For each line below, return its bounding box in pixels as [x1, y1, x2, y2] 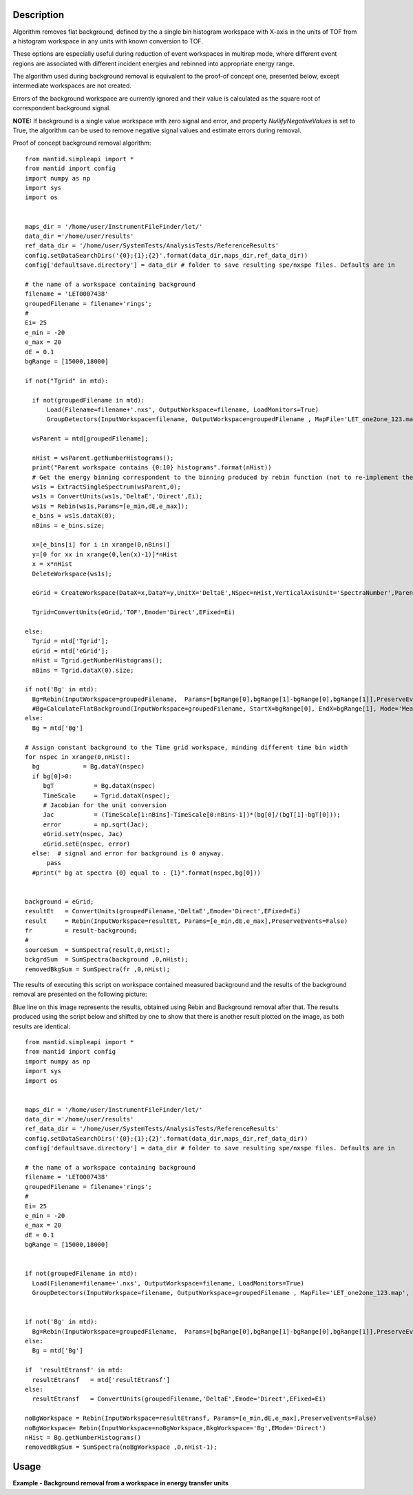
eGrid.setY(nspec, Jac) [43, 831, 123, 838]
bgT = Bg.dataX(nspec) [43, 782, 156, 790]
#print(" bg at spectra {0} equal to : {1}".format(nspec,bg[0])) [32, 868, 261, 877]
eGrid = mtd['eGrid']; [32, 647, 109, 655]
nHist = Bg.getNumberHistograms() [25, 1434, 141, 1441]
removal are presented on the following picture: [12, 990, 147, 999]
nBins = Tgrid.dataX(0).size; [32, 666, 134, 674]
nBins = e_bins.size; [32, 521, 105, 529]
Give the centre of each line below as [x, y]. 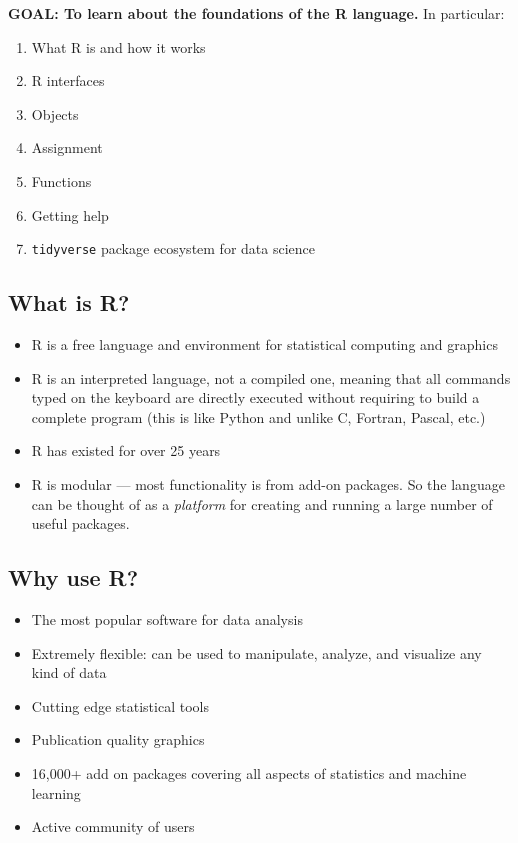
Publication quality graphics [118, 739]
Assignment [67, 147]
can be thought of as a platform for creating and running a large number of [262, 503]
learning [56, 792]
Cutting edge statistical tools [120, 705]
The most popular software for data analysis [167, 618]
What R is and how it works [118, 46]
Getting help [70, 214]
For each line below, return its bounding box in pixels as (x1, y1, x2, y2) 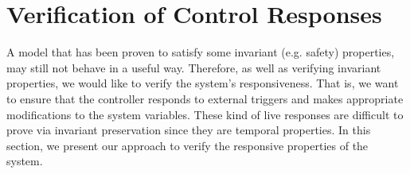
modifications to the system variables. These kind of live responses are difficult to (6, 106, 404, 122)
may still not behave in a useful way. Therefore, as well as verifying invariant (6, 59, 381, 75)
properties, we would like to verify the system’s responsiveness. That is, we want (6, 75, 399, 91)
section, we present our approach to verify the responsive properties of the (6, 137, 369, 153)
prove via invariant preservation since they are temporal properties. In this (6, 122, 371, 138)
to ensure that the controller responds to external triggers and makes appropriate (6, 90, 404, 106)
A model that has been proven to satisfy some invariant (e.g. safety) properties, (6, 44, 395, 60)
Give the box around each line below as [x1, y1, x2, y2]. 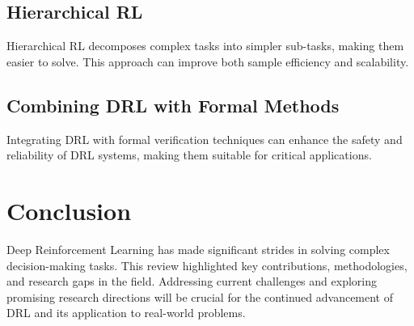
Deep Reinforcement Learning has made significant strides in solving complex [6, 240, 390, 257]
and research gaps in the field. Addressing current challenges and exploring [6, 273, 377, 290]
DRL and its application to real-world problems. [6, 304, 246, 321]
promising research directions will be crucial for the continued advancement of [6, 288, 394, 305]
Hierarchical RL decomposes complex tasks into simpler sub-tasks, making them [6, 37, 404, 54]
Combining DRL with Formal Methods [6, 92, 340, 117]
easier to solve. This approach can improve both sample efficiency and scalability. [6, 53, 409, 70]
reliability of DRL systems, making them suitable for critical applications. [6, 146, 372, 163]
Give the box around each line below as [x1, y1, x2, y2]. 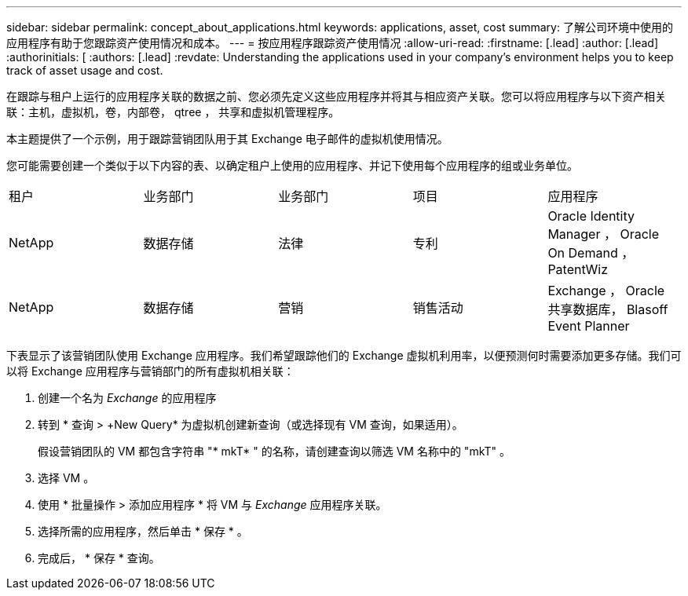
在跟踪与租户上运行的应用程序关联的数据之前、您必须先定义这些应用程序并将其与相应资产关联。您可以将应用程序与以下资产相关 [6, 90, 666, 103]
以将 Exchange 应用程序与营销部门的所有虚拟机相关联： [6, 364, 295, 378]
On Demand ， [547, 245, 635, 261]
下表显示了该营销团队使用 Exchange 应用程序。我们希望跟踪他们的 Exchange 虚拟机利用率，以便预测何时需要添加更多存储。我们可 [6, 349, 682, 362]
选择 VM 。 [38, 471, 95, 484]
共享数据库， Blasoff [547, 302, 668, 317]
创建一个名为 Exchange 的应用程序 [38, 391, 217, 404]
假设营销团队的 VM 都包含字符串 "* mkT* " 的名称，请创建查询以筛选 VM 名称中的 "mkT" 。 [38, 444, 511, 458]
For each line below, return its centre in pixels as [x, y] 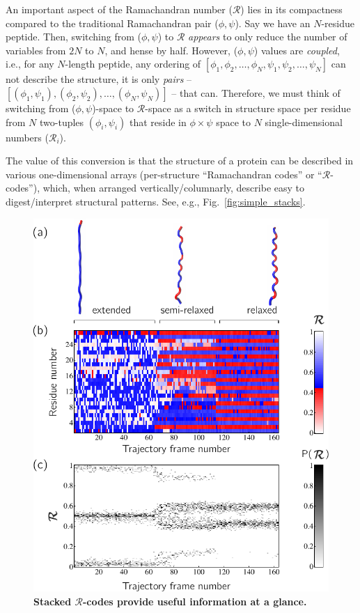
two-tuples [62, 122]
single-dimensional [304, 122]
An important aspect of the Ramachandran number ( [119, 9]
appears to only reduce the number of [268, 37]
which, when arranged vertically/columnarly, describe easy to [173, 188]
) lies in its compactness [291, 9]
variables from [36, 50]
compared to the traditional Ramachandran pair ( [112, 23]
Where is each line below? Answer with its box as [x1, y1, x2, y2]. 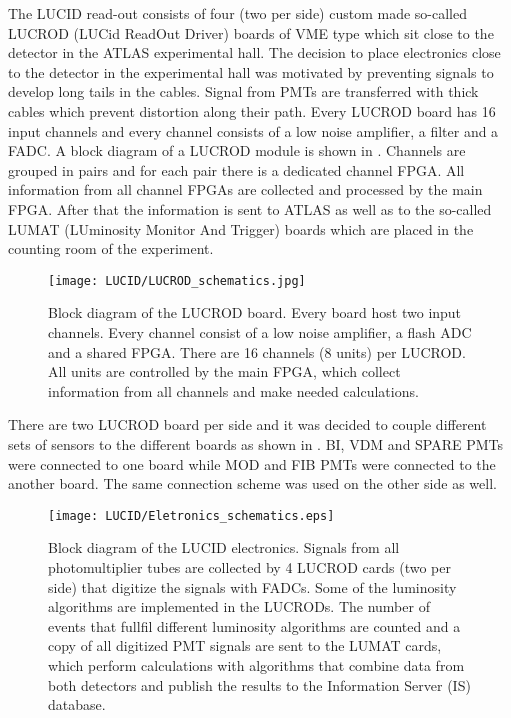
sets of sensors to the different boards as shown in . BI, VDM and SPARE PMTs [8, 433, 504, 454]
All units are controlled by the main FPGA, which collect [48, 361, 401, 382]
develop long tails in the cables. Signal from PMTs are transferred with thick [8, 81, 479, 102]
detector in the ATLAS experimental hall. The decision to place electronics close [8, 42, 501, 63]
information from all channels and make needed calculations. [48, 380, 419, 401]
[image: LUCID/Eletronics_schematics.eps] [48, 508, 335, 523]
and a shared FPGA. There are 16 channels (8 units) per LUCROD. [48, 341, 466, 362]
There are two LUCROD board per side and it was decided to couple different [8, 414, 487, 435]
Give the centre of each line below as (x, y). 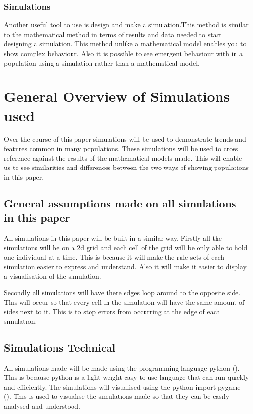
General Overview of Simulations (117, 96)
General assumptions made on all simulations (120, 203)
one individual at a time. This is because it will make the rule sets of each (114, 257)
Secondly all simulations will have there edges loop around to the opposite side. (122, 292)
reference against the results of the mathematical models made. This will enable (123, 158)
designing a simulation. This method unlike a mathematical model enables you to (125, 44)
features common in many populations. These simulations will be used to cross (121, 148)
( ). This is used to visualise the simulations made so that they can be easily (117, 396)
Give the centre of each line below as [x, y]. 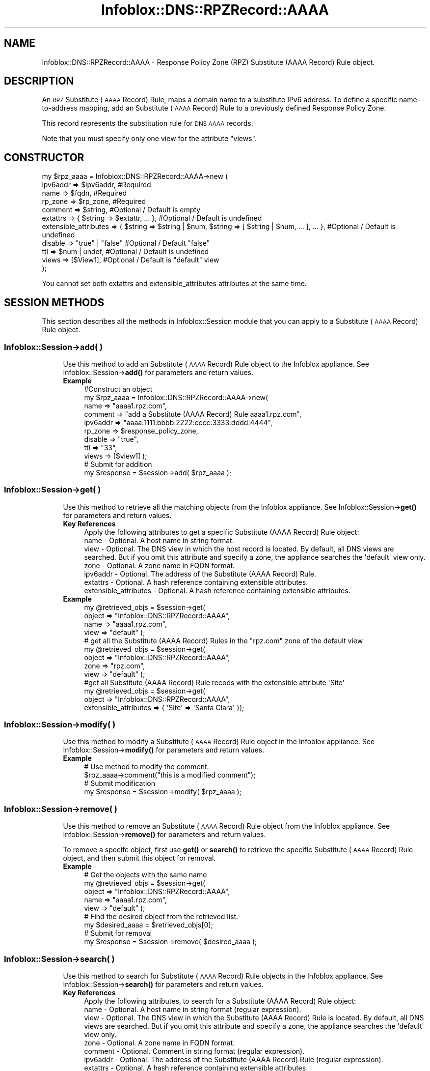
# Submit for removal [118, 933]
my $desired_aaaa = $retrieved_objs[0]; [148, 925]
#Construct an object [118, 389]
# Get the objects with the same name [146, 875]
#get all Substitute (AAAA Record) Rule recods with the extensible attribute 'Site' [214, 682]
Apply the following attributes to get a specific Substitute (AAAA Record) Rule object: [222, 532]
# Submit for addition [118, 464]
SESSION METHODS [54, 302]
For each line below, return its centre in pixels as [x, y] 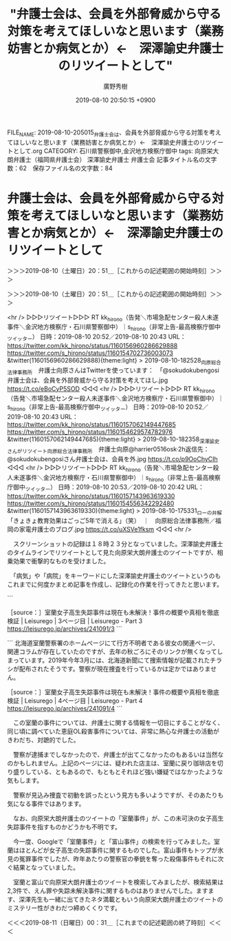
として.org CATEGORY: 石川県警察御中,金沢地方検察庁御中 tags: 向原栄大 [116, 151]
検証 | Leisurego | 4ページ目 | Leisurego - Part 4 [75, 701]
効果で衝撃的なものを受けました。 [61, 561]
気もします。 [25, 780]
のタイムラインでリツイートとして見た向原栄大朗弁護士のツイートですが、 [112, 553]
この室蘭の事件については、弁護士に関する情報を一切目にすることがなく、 [118, 723]
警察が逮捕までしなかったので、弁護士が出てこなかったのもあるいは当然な [118, 755]
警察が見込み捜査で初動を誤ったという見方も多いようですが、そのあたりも [118, 795]
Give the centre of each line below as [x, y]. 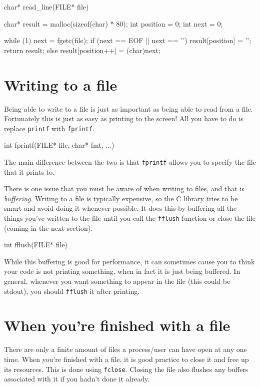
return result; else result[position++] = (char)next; [82, 50]
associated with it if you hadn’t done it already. [77, 379]
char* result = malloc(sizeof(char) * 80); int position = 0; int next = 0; [113, 23]
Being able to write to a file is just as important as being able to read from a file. [128, 108]
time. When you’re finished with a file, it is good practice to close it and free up [126, 359]
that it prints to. [29, 171]
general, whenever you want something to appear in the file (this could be [117, 281]
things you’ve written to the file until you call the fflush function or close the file [130, 218]
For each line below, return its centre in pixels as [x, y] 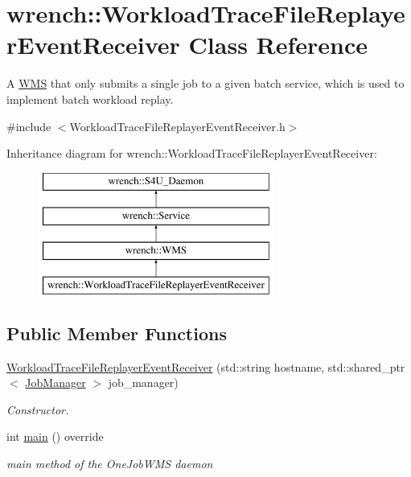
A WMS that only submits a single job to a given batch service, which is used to [205, 83]
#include [29, 126]
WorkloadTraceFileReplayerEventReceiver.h [177, 126]
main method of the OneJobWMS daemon [110, 464]
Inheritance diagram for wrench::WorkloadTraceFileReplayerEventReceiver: [192, 153]
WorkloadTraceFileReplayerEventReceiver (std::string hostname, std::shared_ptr [206, 366]
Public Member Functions [117, 333]
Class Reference [278, 45]
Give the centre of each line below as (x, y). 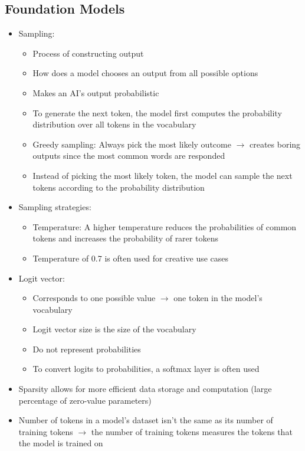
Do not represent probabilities (87, 349)
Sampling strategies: (55, 207)
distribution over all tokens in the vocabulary (114, 124)
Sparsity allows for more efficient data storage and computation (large (145, 389)
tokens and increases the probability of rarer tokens (125, 238)
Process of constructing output (88, 53)
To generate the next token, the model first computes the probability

###

> [How to complete this task]
Return each line of the material in which the string "eGrid" can be found.

> [Response to this exercise]
eGrid.setY(nspec, Jac) [43, 831, 123, 838]
eGrid = mtd['eGrid']; [32, 647, 109, 655]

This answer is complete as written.